You can get the radiant intensity of your star by dividing $L$ by $4\pi$, the total solid angle subtended by a sphere. (Assuming the star radiates isotropically.) $$I=\frac{L}{4\pi}$$

The quantity $F(\lambda)$ might be better called spectral radiant power or spectral power (the word "radiant" being redundant, but makes it clear that we are not talking about photometry.) Calling $L$ "flux" is ok, but the word "flux" is one of those words that different people give different meanings. To avoid that problem, I usually call $L$ radiant power, although if I'm writing in a context where radiant flux has already been established as the definition, I'll use "radiant flux".

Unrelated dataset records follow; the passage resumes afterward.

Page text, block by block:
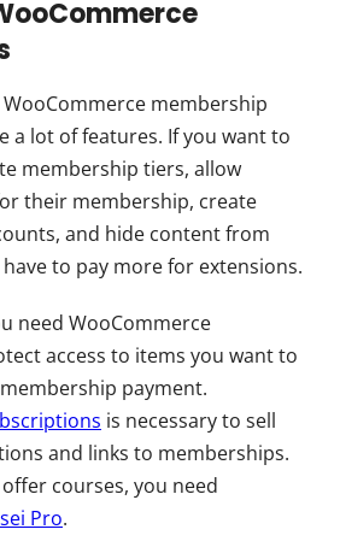
membership
a lot of features. If you want to
membership tiers, allow
their membership, create
and hide content from
have to pay more for extensions.
need WooCommerce
access to items you want to
payment.
is necessary to sell
and links to memberships.
courses, you need
Pro.
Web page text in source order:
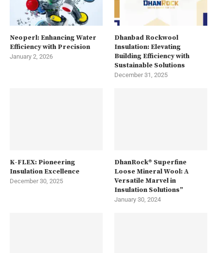
Neoperl: Enhancing Water
Efficiency with Precision
January 2, 2026
Dhanbad Rockwool
Insulation: Elevating
Building Efficiency with
Sustainable Solutions
December 31, 2025
K-FLEX: Pioneering
Insulation Excellence
December 30, 2025
DhanRock® Superfine
Loose Mineral Wool: A
Versatile Marvel in
Insulation Solutions”
January 30, 2024
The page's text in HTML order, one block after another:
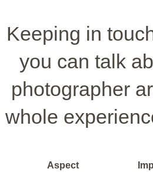
Keeping in
you can talk
photographer
whole
Aspect
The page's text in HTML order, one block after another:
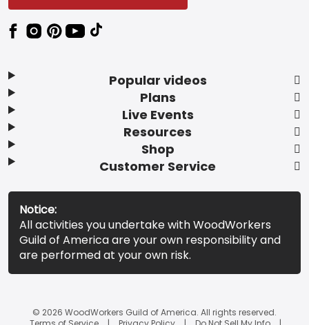
Popular videos
Plans
Live Events
Resources
Shop
Customer Service
Notice:
All activities you undertake with WoodWorkers
Guild of America are your own responsibility and
are performed at your own risk.
© 2026 WoodWorkers Guild of America. All rights reserved.
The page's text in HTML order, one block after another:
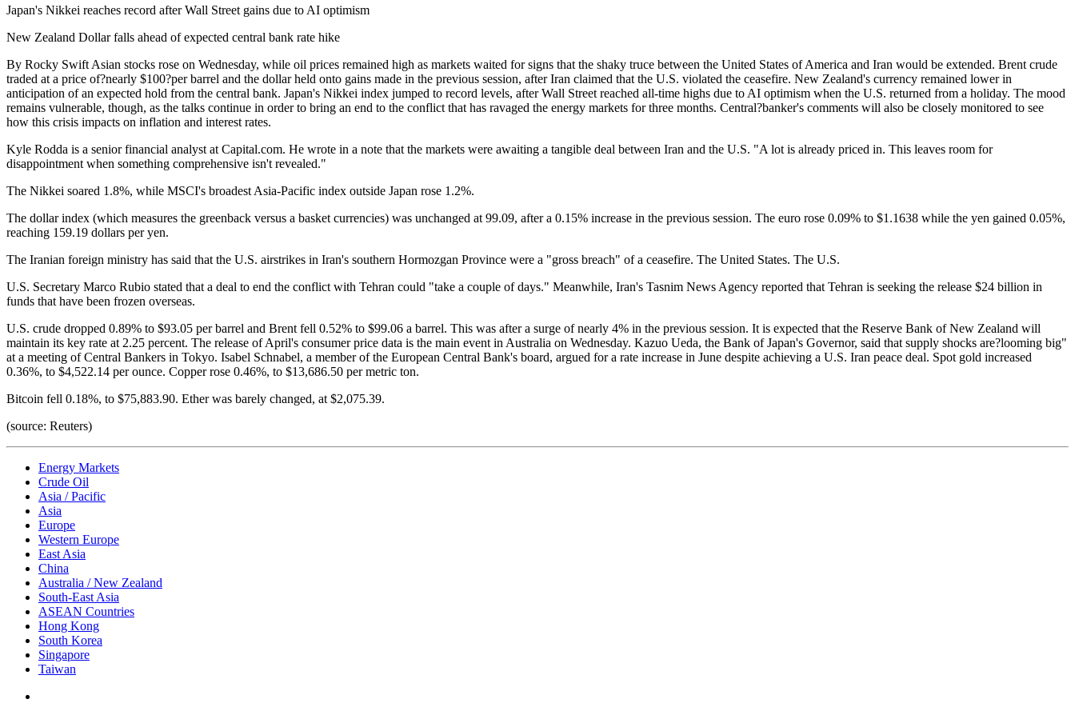
Japan's Nikkei reaches record after Wall Street gains due to AI optimism
New Zealand Dollar falls ahead of expected central bank rate hike
By Rocky Swift Asian stocks rose on Wednesday, while oil prices remained high as markets waited for signs that the shaky truce between the United States of America and Iran would be extended. Brent crude
traded at a price of?nearly $100?per barrel and the dollar held onto gains made in the previous session, after Iran claimed that the U.S. violated the ceasefire. New Zealand's currency remained lower in
anticipation of an expected hold from the central bank. Japan's Nikkei index jumped to record levels, after Wall Street reached all-time highs due to AI optimism when the U.S. returned from a holiday. The mood
remains vulnerable, though, as the talks continue in order to bring an end to the conflict that has ravaged the energy markets for three months. Central?banker's comments will also be closely monitored to see
how this crisis impacts on inflation and interest rates.
Kyle Rodda is a senior financial analyst at Capital.com. He wrote in a note that the markets were awaiting a tangible deal between Iran and the U.S. "A lot is already priced in. This leaves room for
disappointment when something comprehensive isn't revealed."
The Nikkei soared 1.8%, while MSCI's broadest Asia-Pacific index outside Japan rose 1.2%.
The dollar index (which measures the greenback versus a basket currencies) was unchanged at 99.09, after a 0.15% increase in the previous session. The euro rose 0.09% to $1.1638 while the yen gained 0.05%,
reaching 159.19 dollars per yen.
The Iranian foreign ministry has said that the U.S. airstrikes in Iran's southern Hormozgan Province were a "gross breach" of a ceasefire. The United States. The U.S.
U.S. Secretary Marco Rubio stated that a deal to end the conflict with Tehran could "take a couple of days." Meanwhile, Iran's Tasnim News Agency reported that Tehran is seeking the release $24 billion in
funds that have been frozen overseas.
U.S. crude dropped 0.89% to $93.05 per barrel and Brent fell 0.52% to $99.06 a barrel. This was after a surge of nearly 4% in the previous session. It is expected that the Reserve Bank of New Zealand will
maintain its key rate at 2.25 percent. The release of April's consumer price data is the main event in Australia on Wednesday. Kazuo Ueda, the Bank of Japan's Governor, said that supply shocks are?looming big"
at a meeting of Central Bankers in Tokyo. Isabel Schnabel, a member of the European Central Bank's board, argued for a rate increase in June despite achieving a U.S. Iran peace deal. Spot gold increased
0.36%, to $4,522.14 per ounce. Copper rose 0.46%, to $13,686.50 per metric ton.
Bitcoin fell 0.18%, to $75,883.90. Ether was barely changed, at $2,075.39.
(source: Reuters)
Energy Markets
Crude Oil
Asia / Pacific
Asia
Europe
Western Europe
East Asia
China
Australia / New Zealand
South-East Asia
ASEAN Countries
Hong Kong
South Korea
Singapore
Taiwan

What you call apparent luminosity I would call irradiance, the total power incident on a unit area, which in this case, is a unit area on earth. ("Apparent luminosity might be a term astronomers use. I don't know.) Watts per square meter. It is obtained by multiplying the intensity by the solid angle at the star subtended by one square meter on earth: $$ \ell = I\Omega = I \frac{1}{d^2} = \frac{L}{4\pi d^2}$$

It can all be very confusing. I think if you use the standard terms as found, for example, on Wikipedia, everyone, including astronomers, will understand you and not get confused by conflicting terms.